I have had about an 1" of water in my trunk, in the spare wheel storage area. In my case it was a blocked rear drain pipe allowed water to accumlate in the area where the roof arms are stored when the top is down. when I drove the car the water flowed from the arm storage compartment into the trunk. I would recommend contacting VW Customer Service directly.


----------



## jnfr2424 (Mar 5, 2009)

mark_d_drake said:


> I have had about an 1" of water in my trunk, in the spare wheel storage area. In my case it was a blocked rear drain pipe allowed water to accumlate in the area where the roof arms are stored when the top is down. when I drove the car the water flowed from the arm storage compartment into the trunk. I would recommend contacting VW Customer Service directly.


 Let me give everyone an update on my issue. Its been one month and my Eos has been sitting at the service dealership due to the fact that I am waiting for my arbitration case to be heard. The dealer is trying to make a $$ stating that I have to pay for a new hydraulic even though the car is covered under warranty(my question is then what DOES the warranty include when someone says 4 yrs/48,000 miles bumper to bumper).

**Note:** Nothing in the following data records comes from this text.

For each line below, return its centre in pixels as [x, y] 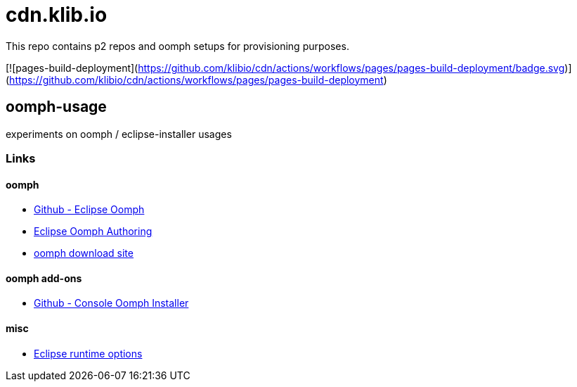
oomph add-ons [44, 278]
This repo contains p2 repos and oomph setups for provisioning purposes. [177, 46]
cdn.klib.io [57, 15]
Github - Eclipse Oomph [89, 210]
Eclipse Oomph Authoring [93, 231]
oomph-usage [56, 107]
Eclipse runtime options [88, 353]
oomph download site [84, 253]
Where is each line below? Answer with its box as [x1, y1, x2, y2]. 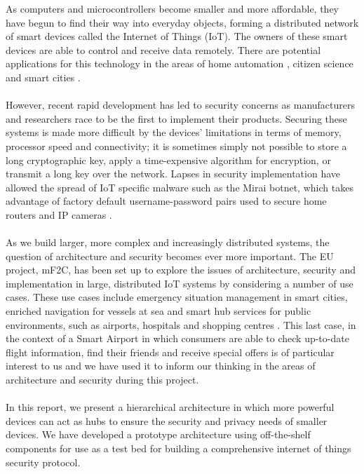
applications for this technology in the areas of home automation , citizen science [6, 56, 353, 71]
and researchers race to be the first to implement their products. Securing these [6, 111, 347, 126]
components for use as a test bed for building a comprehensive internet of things [6, 441, 351, 455]
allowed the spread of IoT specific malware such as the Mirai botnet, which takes [6, 180, 353, 194]
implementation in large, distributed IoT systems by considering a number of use [6, 276, 353, 290]
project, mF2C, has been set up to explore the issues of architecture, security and [6, 262, 356, 277]
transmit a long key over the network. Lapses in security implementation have [6, 166, 341, 181]
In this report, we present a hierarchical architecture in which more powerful [6, 400, 335, 414]

I have filed a lemon law case against VW since everything else I have requested has failed thus far....


----------



## just4fun (Oct 29, 2006)

It is unfortunate when issues have to escalate to his level of resolution. 

Kevin


----------



## Kong99 (Jul 3, 2008)

just4fun said:


> It is unfortunate when issues have to escalate to his level of resolution.
> 
> Kevin


I agree. I was looking for warranty info specifically for the top and found this on page 29 in the USA Warranty section. BBB AUTO LINE Dispute Resolution, 800.955.5100

I just used an emergency procedure to get my top to work, I had the top down and unhooked the battery. When I hooked it back up the top did not want to move, I think while trying to open I got the 'System Error - No Convert. Top Operation' error message. 

I was reading through the emergency closing procedures in Tips and Advice, page 99. Part of the procedure was holding the top up/down lever up for 30 seconds. I decided to just try this with the car on, about 30 seconds in the Conv roof indicator light flashed on my console. Held the lever up for a minute total. Turned the car on and off and and top went up just fine. 

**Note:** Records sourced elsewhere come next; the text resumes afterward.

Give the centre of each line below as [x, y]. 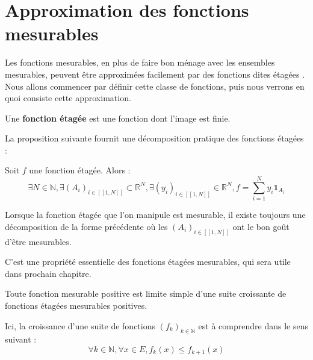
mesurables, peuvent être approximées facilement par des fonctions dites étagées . [155, 74]
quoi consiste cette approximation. [68, 98]
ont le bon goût [261, 226]
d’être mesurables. [38, 241]
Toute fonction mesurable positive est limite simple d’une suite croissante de [146, 293]
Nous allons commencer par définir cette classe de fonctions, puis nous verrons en [155, 86]
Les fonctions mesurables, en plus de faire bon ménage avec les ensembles [140, 62]
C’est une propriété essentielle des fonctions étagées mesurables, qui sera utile [148, 262]
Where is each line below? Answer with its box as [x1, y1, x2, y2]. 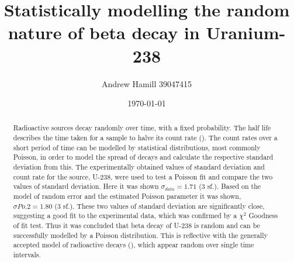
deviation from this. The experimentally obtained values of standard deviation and [13, 162, 265, 172]
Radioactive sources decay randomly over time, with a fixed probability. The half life [13, 123, 271, 133]
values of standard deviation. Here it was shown [13, 181, 159, 191]
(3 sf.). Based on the [199, 181, 261, 191]
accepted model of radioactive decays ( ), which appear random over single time [13, 240, 254, 250]
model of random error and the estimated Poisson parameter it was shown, [13, 191, 241, 201]
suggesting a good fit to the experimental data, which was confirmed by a [13, 211, 237, 220]
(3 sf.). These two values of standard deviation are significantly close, [54, 201, 265, 211]

Here is the Emergency Closing page 99 from my 08 manual;


----------



## jnfr2424 (Mar 5, 2009)

LOL @ Kong my arbitration is set for August 5, 2010 I will definately let everyone know the outcome as the dealer is trying everything and anything (including bullying me) into dropping the arbitration case. BTW the emergency getting the top up precedure did not work in my case.


----------



## solarflare (Mar 28, 2007)

That's beside the "emergency procedure" still relies on the hydraulic pump to close the roof. This procedure is probably for closing with a bad sensor somewhere or if something is wrong with the roof controller. More useful would be a procedure for a manual close, but I would image the roof would be pretty heavy to have to pull out of the trunk with just your hands not to mention having to lock down all the sections. A manual close would just not be feasible in this case.


----------